→ **Description of the task**:
The lines below, from the first through the one containing "relations should be", are to be given again exactly, with pictures left out and nothing added.

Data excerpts
·····

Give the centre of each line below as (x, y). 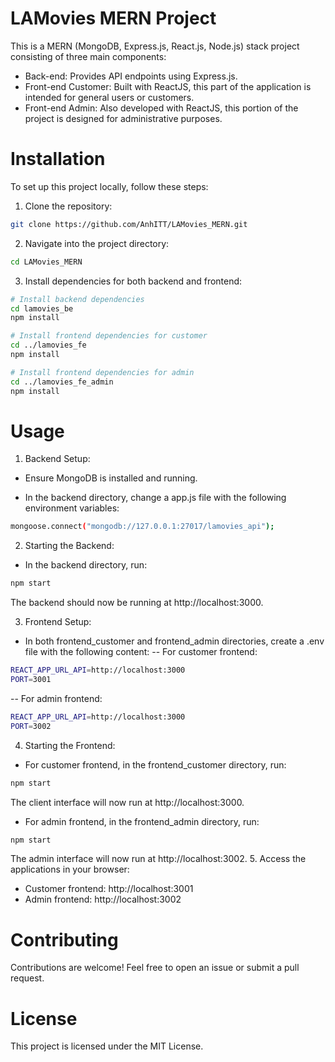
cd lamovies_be (42, 308)
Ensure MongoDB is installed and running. (111, 478)
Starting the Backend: (69, 546)
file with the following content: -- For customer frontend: (141, 652)
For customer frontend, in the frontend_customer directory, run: (155, 764)
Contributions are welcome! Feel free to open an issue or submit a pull (155, 968)
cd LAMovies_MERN (46, 262)
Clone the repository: (68, 206)
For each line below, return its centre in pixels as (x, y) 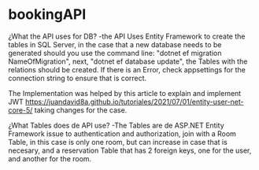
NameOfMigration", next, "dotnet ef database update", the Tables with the (128, 61)
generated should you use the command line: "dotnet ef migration (115, 53)
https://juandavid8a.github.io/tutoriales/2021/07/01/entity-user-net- (134, 102)
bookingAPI (47, 15)
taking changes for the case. (81, 110)
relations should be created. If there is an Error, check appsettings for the (127, 69)
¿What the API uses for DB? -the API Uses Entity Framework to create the (127, 36)
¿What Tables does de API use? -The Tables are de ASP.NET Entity (116, 125)
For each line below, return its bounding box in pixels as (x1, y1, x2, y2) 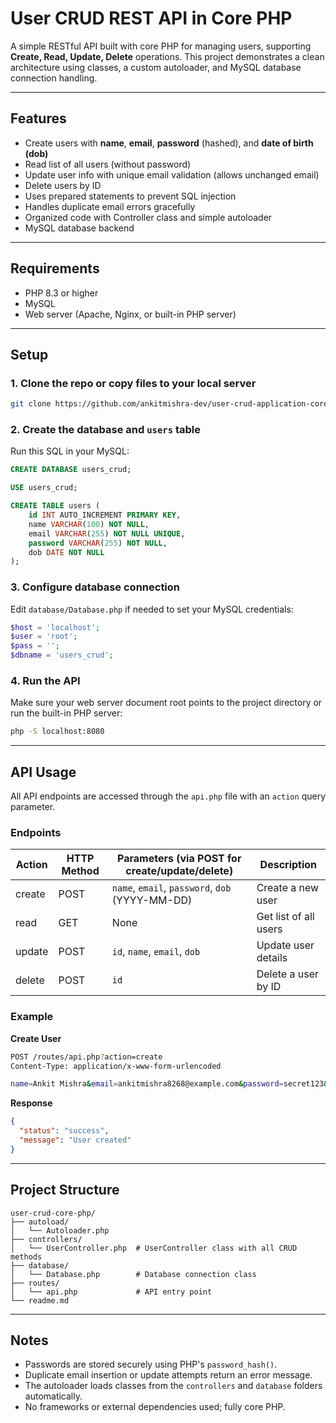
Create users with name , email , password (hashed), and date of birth (24, 137, 314, 149)
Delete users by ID (24, 179, 102, 191)
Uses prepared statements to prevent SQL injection (24, 190, 237, 202)
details (256, 951, 288, 965)
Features (10, 110, 67, 127)
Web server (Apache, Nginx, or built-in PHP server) (24, 308, 237, 320)
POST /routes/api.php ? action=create (10, 1052, 163, 1062)
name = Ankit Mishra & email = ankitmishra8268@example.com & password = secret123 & (10, 1079, 329, 1089)
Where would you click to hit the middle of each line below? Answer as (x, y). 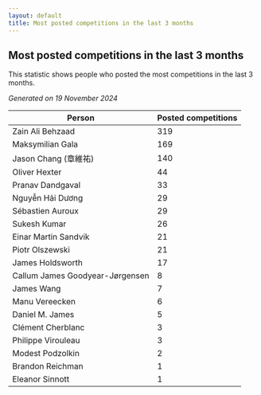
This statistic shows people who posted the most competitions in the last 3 (130, 74)
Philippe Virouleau (47, 341)
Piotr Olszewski (41, 250)
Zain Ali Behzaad (44, 131)
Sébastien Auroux (46, 211)
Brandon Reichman (48, 366)
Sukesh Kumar (39, 224)
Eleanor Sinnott (41, 379)
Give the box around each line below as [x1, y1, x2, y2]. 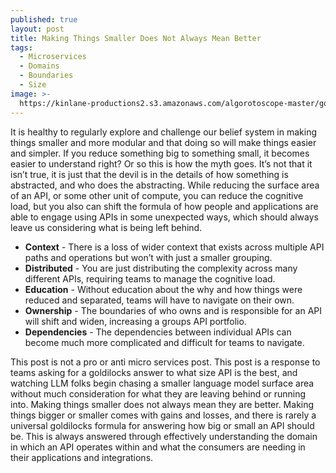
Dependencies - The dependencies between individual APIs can [24, 326, 292, 338]
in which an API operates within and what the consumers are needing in [10, 441, 306, 453]
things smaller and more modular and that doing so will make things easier [10, 136, 317, 148]
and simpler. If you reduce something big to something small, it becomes [10, 147, 310, 159]
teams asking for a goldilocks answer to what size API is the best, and [10, 366, 298, 378]
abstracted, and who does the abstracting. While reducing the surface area [10, 179, 320, 191]
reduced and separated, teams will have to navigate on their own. [24, 294, 295, 306]
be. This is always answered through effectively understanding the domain [10, 430, 318, 442]
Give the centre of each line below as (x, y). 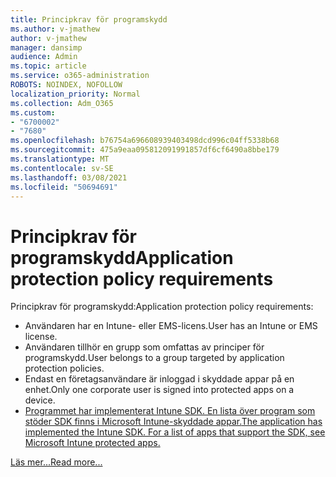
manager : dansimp (46, 47)
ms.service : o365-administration (80, 76)
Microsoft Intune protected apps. (92, 443)
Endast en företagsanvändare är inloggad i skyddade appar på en (159, 379)
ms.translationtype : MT (60, 159)
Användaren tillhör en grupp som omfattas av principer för (144, 347)
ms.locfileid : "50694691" (64, 187)
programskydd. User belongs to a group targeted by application (154, 358)
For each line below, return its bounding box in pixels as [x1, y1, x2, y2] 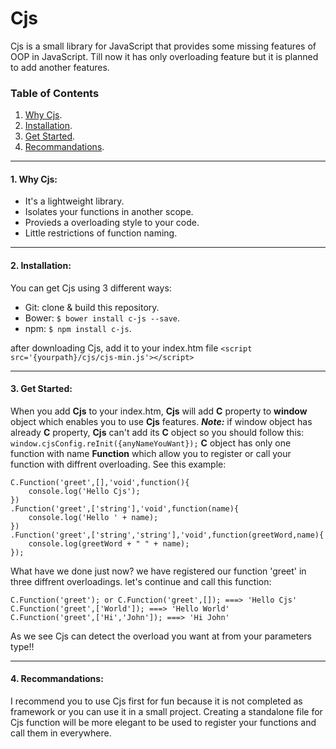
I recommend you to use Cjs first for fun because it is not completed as [10, 695, 303, 707]
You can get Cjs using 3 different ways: [10, 282, 172, 294]
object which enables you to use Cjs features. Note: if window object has [10, 415, 313, 427]
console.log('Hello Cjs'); [28, 486, 141, 496]
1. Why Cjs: [10, 173, 58, 185]
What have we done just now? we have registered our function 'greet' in [10, 565, 307, 577]
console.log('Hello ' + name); [28, 512, 159, 522]
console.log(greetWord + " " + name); [28, 538, 190, 549]
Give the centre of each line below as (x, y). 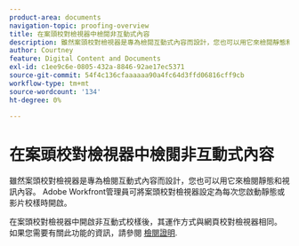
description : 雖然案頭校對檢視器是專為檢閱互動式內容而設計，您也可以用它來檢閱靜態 (148, 42)
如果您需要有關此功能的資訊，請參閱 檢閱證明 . (93, 233)
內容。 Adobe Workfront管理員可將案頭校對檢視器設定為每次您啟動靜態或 (151, 192)
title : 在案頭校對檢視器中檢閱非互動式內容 (80, 34)
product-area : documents (55, 17)
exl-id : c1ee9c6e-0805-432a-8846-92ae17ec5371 (97, 67)
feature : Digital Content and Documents (85, 59)
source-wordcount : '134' (55, 91)
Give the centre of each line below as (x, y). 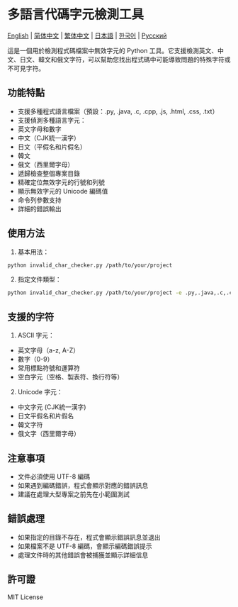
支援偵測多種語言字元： (52, 120)
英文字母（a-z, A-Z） (49, 350)
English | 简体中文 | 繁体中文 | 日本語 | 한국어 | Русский (87, 35)
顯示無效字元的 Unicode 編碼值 (63, 191)
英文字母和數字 (39, 129)
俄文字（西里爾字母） (49, 434)
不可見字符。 (26, 68)
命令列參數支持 (39, 200)
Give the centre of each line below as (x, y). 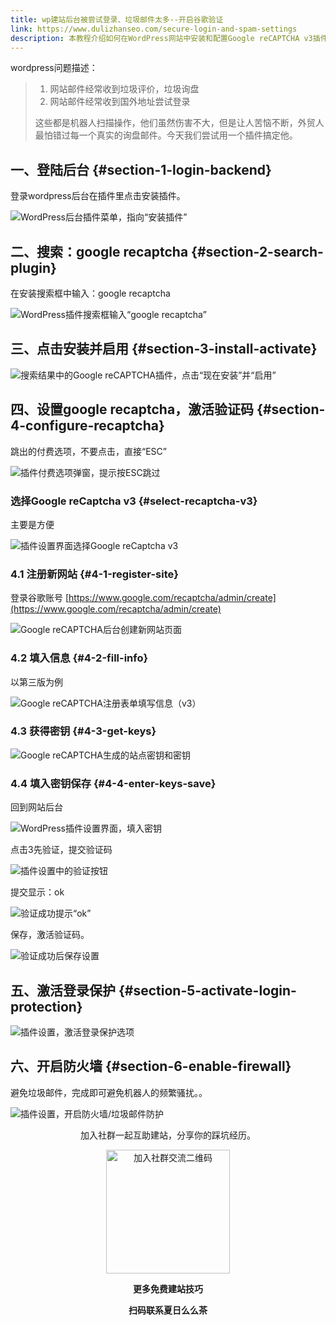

·····

→ **Answer space**:
Give the centre of each line below as (x, y). 
cd lamovies_be (42, 308)
Ensure MongoDB is installed and running. (111, 478)
Starting the Backend: (69, 546)
file with the following content: -- For customer frontend: (141, 652)
For customer frontend, in the frontend_customer directory, run: (155, 764)
Contributions are welcome! Feel free to open an issue or submit a pull (155, 968)
cd LAMovies_MERN (46, 262)
Clone the repository: (68, 206)
For each line below, return its centre in pixels as (x, y) 
NameOfMigration", next, "dotnet ef database update", the Tables with the (128, 61)
generated should you use the command line: "dotnet ef migration (115, 53)
https://juandavid8a.github.io/tutoriales/2021/07/01/entity-user-net- (134, 102)
bookingAPI (47, 15)
taking changes for the case. (81, 110)
relations should be created. If there is an Error, check appsettings for the (127, 69)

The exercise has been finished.